_WHAT YOU HAVE TO DO_.
If a line in the data below holds the word "different", copy it.

_THE DATA_.
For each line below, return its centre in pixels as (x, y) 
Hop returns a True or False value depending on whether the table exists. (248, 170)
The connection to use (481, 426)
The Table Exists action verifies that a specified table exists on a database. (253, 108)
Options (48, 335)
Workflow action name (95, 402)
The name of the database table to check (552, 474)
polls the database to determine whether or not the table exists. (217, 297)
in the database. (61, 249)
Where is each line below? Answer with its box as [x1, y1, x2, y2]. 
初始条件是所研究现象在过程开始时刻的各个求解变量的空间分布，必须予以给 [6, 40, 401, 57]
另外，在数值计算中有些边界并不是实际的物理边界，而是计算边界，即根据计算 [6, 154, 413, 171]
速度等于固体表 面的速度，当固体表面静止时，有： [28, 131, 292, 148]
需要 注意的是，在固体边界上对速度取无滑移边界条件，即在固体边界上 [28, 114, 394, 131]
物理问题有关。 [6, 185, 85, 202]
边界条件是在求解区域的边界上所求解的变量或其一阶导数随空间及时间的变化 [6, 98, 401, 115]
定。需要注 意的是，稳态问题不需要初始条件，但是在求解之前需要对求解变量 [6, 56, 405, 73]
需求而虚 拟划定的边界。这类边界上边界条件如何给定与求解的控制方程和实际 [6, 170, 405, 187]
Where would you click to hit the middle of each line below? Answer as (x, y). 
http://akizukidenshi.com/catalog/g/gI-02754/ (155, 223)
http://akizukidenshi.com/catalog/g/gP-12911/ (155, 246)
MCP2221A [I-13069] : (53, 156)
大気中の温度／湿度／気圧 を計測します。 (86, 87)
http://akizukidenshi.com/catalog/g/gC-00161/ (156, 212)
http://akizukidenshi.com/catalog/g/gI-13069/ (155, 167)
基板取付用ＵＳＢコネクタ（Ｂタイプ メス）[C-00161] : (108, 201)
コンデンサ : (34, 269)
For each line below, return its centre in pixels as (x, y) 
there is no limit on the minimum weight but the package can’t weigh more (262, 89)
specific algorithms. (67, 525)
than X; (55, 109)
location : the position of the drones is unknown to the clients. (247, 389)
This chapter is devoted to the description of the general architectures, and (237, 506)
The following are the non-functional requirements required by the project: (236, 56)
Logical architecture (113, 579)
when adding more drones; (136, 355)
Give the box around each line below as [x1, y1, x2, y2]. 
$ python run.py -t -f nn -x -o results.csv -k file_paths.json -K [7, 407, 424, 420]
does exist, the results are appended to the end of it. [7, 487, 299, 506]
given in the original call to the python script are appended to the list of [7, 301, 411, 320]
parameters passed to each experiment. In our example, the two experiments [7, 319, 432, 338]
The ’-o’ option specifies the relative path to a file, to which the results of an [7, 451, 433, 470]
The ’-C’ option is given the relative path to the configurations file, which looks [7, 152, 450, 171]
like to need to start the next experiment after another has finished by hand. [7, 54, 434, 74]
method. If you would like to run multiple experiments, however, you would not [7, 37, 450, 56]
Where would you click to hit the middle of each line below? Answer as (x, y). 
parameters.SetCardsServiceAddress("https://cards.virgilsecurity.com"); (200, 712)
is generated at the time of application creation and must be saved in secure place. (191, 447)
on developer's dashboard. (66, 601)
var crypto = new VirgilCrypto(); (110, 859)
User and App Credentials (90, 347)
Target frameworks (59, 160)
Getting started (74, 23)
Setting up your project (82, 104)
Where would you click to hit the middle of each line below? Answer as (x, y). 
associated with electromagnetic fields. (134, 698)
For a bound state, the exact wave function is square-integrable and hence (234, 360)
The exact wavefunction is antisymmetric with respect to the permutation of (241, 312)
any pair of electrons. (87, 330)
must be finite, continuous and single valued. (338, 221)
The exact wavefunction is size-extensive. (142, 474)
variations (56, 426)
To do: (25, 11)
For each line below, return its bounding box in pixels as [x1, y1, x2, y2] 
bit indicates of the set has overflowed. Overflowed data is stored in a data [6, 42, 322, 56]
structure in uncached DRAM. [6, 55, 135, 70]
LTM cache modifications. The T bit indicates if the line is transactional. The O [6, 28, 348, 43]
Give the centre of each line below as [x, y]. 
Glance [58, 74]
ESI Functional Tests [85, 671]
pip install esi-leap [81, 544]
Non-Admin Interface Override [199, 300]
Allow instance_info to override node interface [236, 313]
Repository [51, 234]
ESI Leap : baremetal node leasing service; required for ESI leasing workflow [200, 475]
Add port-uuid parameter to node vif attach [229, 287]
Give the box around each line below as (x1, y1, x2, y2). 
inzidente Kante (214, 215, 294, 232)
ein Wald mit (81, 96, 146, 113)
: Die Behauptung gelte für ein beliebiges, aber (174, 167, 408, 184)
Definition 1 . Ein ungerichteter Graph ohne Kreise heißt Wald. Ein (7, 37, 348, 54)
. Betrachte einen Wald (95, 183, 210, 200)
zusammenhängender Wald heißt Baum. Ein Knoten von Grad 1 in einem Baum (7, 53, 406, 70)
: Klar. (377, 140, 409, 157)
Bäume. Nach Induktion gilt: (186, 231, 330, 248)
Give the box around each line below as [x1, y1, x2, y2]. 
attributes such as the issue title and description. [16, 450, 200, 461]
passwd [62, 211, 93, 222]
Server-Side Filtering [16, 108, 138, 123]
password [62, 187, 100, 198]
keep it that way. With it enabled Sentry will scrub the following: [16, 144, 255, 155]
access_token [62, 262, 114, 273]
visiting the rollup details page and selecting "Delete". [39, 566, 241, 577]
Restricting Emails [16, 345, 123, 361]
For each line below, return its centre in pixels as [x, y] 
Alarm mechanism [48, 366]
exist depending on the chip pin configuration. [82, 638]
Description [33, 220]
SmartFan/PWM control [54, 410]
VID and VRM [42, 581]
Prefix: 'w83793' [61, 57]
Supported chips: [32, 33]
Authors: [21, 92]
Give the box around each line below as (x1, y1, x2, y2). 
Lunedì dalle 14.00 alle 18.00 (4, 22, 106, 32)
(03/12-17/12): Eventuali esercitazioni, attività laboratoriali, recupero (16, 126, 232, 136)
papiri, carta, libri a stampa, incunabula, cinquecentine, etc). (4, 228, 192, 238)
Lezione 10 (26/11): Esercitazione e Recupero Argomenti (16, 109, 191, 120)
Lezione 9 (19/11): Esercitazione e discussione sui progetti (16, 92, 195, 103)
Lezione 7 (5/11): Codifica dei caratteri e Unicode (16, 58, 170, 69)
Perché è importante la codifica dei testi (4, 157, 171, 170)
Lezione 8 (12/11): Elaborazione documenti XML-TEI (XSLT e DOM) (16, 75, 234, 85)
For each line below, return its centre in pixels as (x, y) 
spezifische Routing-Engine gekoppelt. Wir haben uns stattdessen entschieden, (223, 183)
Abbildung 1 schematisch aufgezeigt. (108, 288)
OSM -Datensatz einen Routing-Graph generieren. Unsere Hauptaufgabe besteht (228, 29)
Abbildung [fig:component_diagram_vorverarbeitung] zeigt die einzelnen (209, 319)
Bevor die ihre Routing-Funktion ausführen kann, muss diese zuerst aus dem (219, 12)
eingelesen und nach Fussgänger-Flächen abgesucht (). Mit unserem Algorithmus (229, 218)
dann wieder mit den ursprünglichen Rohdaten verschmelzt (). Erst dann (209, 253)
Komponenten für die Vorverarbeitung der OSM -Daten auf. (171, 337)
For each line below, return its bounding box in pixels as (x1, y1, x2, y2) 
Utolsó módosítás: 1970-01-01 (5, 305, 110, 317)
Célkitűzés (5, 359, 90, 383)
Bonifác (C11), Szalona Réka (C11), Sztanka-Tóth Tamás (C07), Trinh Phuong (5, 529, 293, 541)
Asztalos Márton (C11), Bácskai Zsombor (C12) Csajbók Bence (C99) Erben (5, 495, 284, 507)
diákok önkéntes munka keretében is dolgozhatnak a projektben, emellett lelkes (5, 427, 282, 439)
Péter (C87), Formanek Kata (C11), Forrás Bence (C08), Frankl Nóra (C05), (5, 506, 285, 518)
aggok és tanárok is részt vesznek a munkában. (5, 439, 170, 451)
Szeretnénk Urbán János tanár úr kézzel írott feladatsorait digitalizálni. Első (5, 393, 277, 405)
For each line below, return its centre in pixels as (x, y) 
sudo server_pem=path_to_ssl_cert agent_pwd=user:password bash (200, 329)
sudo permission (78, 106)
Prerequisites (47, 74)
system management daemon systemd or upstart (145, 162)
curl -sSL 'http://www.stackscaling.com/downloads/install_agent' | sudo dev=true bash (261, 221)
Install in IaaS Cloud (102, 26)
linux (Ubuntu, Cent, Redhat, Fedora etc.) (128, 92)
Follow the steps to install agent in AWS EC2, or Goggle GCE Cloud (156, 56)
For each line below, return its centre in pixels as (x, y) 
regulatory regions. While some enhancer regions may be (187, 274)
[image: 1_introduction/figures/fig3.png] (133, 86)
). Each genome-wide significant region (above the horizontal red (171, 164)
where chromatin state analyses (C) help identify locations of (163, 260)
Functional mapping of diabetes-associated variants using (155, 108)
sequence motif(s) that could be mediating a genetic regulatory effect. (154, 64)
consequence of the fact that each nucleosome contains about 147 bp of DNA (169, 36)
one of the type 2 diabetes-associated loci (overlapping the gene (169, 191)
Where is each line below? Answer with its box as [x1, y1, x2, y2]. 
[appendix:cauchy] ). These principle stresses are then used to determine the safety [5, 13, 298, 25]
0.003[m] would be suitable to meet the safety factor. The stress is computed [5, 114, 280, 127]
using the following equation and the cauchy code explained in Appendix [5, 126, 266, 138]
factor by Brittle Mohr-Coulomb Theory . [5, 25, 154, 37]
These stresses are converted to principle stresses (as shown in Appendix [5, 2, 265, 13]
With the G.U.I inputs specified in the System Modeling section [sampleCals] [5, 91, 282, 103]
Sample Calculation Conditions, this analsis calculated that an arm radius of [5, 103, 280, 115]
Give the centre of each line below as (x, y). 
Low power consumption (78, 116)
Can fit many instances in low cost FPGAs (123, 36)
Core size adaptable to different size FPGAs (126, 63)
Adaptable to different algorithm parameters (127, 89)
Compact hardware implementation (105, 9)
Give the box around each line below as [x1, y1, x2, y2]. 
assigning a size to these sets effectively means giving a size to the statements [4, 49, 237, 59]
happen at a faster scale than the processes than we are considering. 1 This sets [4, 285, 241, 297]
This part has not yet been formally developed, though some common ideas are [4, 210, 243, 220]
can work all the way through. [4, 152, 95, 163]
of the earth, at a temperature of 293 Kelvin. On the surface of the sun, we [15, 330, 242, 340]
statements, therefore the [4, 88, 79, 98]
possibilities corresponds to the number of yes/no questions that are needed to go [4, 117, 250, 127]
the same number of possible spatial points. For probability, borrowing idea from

_ANSWER SPACE_.
Core size adaptable to different size FPGAs (126, 63)
Adaptable to different algorithm parameters (127, 89)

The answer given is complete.